Preparation of FAF1, VCP, and Npl4-Ufd1 Heterodimer
Full-length FAF1 (aa 1–650), UBL1-UBL2 domain (aa 100–283), UAS-UBX domain (aa 308–650), UBX domain (aa 571–650), and UBX domain mutant TFPR → AG of FAF1 and full-length VCP (aa 2–806), VCP ND1 domain (aa 2–458), and VCP N-domain (aa 2–208) were cloned into pET-28a (Novagen). Ubiquitin fold domain of Npl4 (aa 1–80) was cloned into pET-15b (Novagen). Full-length Ufd1 (aa 1–307) and Npl4 (aa 1–608) were cloned into pET-28a and pET-22b (Novagen). GST-fused FAF1 UBA domain (aa 1–81), full-length VCP, and Ufd1-Npl4 complex were purified as described previously (2, 33). The full-length FAF1 was overexpressed in Escherichia coli Rosetta-gami (DE3) cells (Novagen), whereas the others were overexpressed in E. coli Rosetta (DE3) cells. The N-terminal histidine-tagged proteins were purified using an Ni-NTA column (GE Healthcare) followed by thrombin treatment (Sigma) and gel filtration on a Superdex-200S 26/60 column (GE Healthcare). Purified FAF1 proteins were dissolved in 50 mm HEPES buffer, pH 7.5 containing 150 mm NaCl, whereas VCP and Npl4-Ufd1 were dissolved in 50 mm HEPES buffer, pH 7.5 containing 150 mm NaCl, 5 mm MgCl2, and 1 mm DTT.
Silencing RNAs
ON-TARGETplus SMARTpool siRNAs and siControl duplex siRNA (Dharmacon) were used to knock down Npl4 and FAF1, respectively, at a final concentration of 100 nm. Silencing was achieved using Dharma FECT1 transfection reagent (Dharmacon) according to the manufacturer's instructions. Changes in the expression of FAF1 in HEK293T and HeLa cells were analyzed 72 h after siRNA transfection.

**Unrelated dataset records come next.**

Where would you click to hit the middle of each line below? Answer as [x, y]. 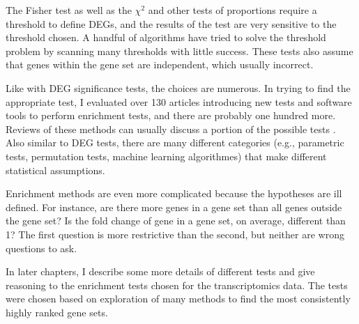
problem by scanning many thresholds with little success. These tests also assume [179, 51]
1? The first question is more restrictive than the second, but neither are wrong [175, 234]
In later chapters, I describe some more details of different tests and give [160, 271]
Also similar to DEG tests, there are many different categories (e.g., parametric [175, 142]
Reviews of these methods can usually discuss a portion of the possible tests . [171, 129]
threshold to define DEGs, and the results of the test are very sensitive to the [171, 23]
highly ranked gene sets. [57, 312]
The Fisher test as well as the [69, 10]
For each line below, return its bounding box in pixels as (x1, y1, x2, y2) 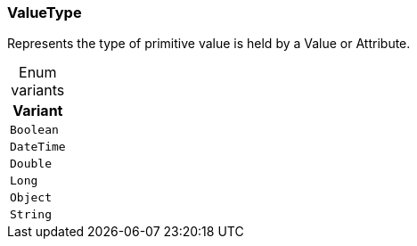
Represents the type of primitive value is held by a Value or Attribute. (7, 36, 411, 52)
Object (10, 191, 52, 205)
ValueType (7, 4, 82, 21)
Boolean (10, 123, 59, 137)
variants (11, 81, 65, 100)
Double (10, 157, 52, 171)
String (10, 208, 52, 222)
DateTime (10, 140, 66, 154)

Protein Identification Using UPLC-ESI-q-TOF Tandem MS
To identify the proteins and modifications, the gel bands were destained and digested with trypsin, and the resulting peptides were extracted as described previously (16). The peptide extracts were evaporated to dryness in a SpeedVac and dissolved in 10% acetonitrile solution containing 1.0% formic acid. The dissolved samples were desalted on line prior to separation using a trap column (5-μm particle size; NanoEaseTM dC18, Waters) cartridge. Peptides were separated using a C18 reversed-phase 75-μm-inner diameter × 150-mm analytical column (3-μm particle size; AtlantisTM dC18, Waters) with an integrated electrospray ionization SilicaTipTM (10-μm inner diameter; New Objective). Chromatography was performed on line to a mass spectrometer (Q-Tof UltimaTM Global, Waters). Raw data obtained from the mass spectrometer were converted to .pkl files using ProteinLynx Global ServerTM 2.3 data processing software (Waters). MS/MS spectra were matched against amino acid sequences in Swiss-Prot. Large numbers and types of potential post-translational modifications were considered. All reported assignments were verified by automatic and manual interpretation of spectra from Mascot and MODi (17) in a blind mode.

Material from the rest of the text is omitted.